** Opening Information block **
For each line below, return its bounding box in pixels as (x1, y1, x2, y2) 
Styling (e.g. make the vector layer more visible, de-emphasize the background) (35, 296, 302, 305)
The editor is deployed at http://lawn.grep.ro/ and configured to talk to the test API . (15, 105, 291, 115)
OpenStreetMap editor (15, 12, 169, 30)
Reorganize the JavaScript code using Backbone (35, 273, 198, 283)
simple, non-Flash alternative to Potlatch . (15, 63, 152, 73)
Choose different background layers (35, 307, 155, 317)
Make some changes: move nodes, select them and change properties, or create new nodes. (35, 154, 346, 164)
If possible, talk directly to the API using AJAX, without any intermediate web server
** Closing Information block **
So that nothing is lost, retype every entry in the listing above exactly.

* Result:
For each line below, return its bounding box in pixels as (x1, y1, x2, y2) 
Styling (e.g. make the vector layer more visible, de-emphasize the background) (35, 296, 302, 305)
The editor is deployed at http://lawn.grep.ro/ and configured to talk to the test API . (15, 105, 291, 115)
OpenStreetMap editor (15, 12, 169, 30)
Reorganize the JavaScript code using Backbone (35, 273, 198, 283)
simple, non-Flash alternative to Potlatch . (15, 63, 152, 73)
Choose different background layers (35, 307, 155, 317)
Make some changes: move nodes, select them and change properties, or create new nodes. (35, 154, 346, 164)
If possible, talk directly to the API using AJAX, without any intermediate web server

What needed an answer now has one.